# [Exercise goal]
Exact copy, no pictures: every line from the one that contains "(For cool down)" through the end of the data below, and nothing else.

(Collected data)
# # # # # # #
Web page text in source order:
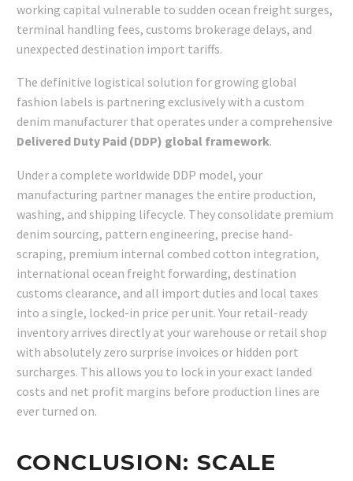
working capital vulnerable to sudden ocean freight surges,
terminal handling fees, customs brokerage delays, and
unexpected destination import tariffs.
The definitive logistical solution for growing global
fashion labels is partnering exclusively with a custom
denim manufacturer that operates under a comprehensive
Delivered Duty Paid (DDP) global framework.
Under a complete worldwide DDP model, your
manufacturing partner manages the entire production,
washing, and shipping lifecycle. They consolidate premium
denim sourcing, pattern engineering, precise hand-
scraping, premium internal combed cotton integration,
international ocean freight forwarding, destination
customs clearance, and all import duties and local taxes
into a single, locked-in price per unit. Your retail-ready
inventory arrives directly at your warehouse or retail shop
with absolutely zero surprise invoices or hidden port
surcharges. This allows you to lock in your exact landed
costs and net profit margins before production lines are
ever turned on.
CONCLUSION: SCALE
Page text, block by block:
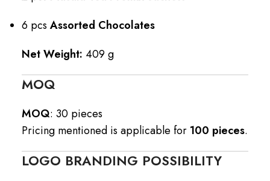
6 pcs Assorted Chocolates
Net Weight: 409 g
MOQ
MOQ: 30 pieces
Pricing mentioned is applicable for 100 pieces.
LOGO BRANDING POSSIBILITY
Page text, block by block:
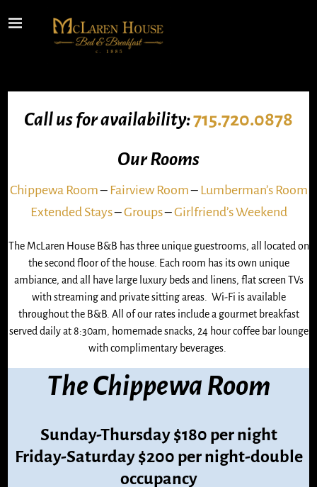
Call usfor availability:715.720.0878
Our Rooms
Chippewa Room– Fairview Room– Lumberman’s Room
Extended Stays–Groups–Girlfriend’s Weekend
The McLaren House B&B has three unique guestrooms, all located on
the second floor of the house. Each room has its own unique
ambiance, and all have large luxury beds and linens, flat screen TVs
with streaming and private sitting areas. Wi-Fi is available
throughout the B&B. All of our rates include a gourmet breakfast
served daily at 8:30am, homemade snacks, 24 hour coffee bar lounge
with complimentary beverages.
The Chippewa Room
Sunday-Thursday $180 per night
Friday-Saturday $200 per night-double
occupancy
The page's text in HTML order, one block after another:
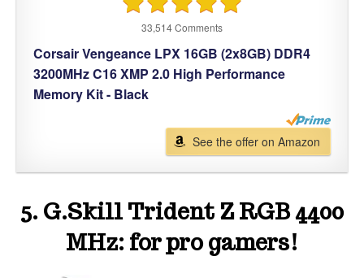
33,514 Comments
Corsair Vengeance LPX 16GB (2x8GB) DDR4
3200MHz C16 XMP 2.0 High Performance
Memory Kit - Black
See the offer on Amazon
5. G.Skill Trident Z RGB 4400
MHz: for pro gamers!
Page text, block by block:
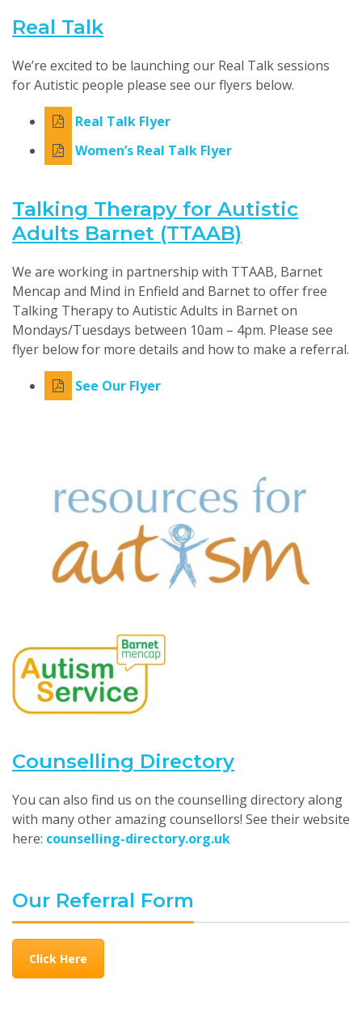
Real Talk
We’re excited to be launching our Real Talk sessions
for Autistic people please see our flyers below.
Real Talk Flyer
Women’s Real Talk Flyer
Talking Therapy for Autistic
Adults Barnet (TTAAB)
We are working in partnership with TTAAB, Barnet
Mencap and Mind in Enfield and Barnet to offer free
Talking Therapy to Autistic Adults in Barnet on
Mondays/Tuesdays between 10am – 4pm. Please see
flyer below for more details and how to make a referral.
See Our Flyer
Counselling Directory
You can also find us on the counselling directory along
with many other amazing counsellors! See their website
here: counselling-directory.org.uk
Our Referral Form
Click Here
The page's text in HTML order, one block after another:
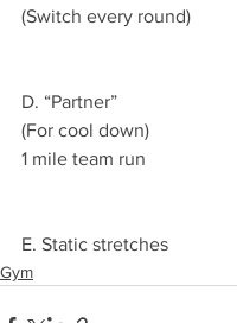
(Switch every round)
D. “Partner”
(For cool down)
1 mile team run
E. Static stretches
Gym
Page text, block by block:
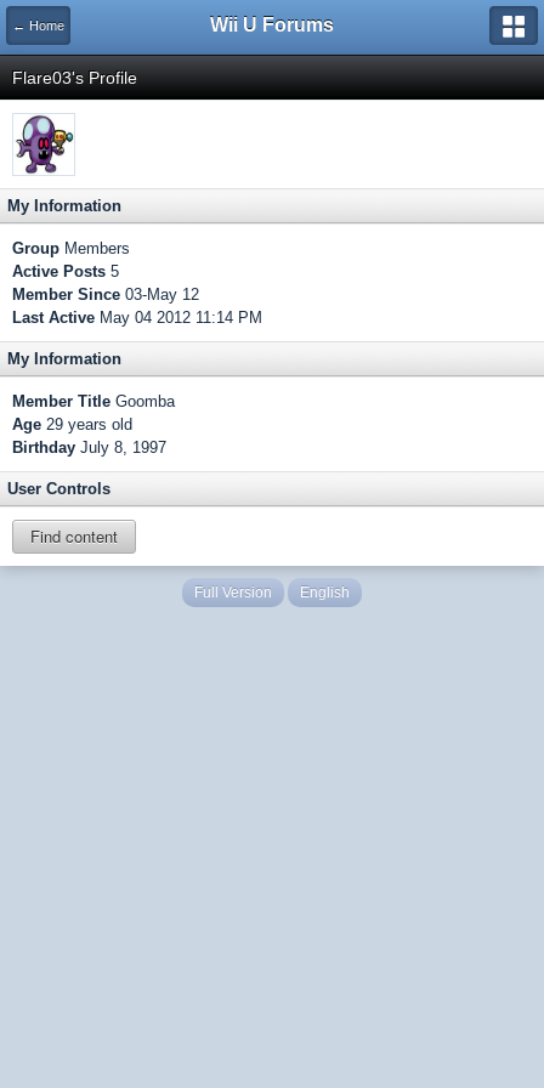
# # # # # # #
# [Exercise result]
(For cool down)
1 mile team run
E. Static stretches
Gym
Page text, block by block:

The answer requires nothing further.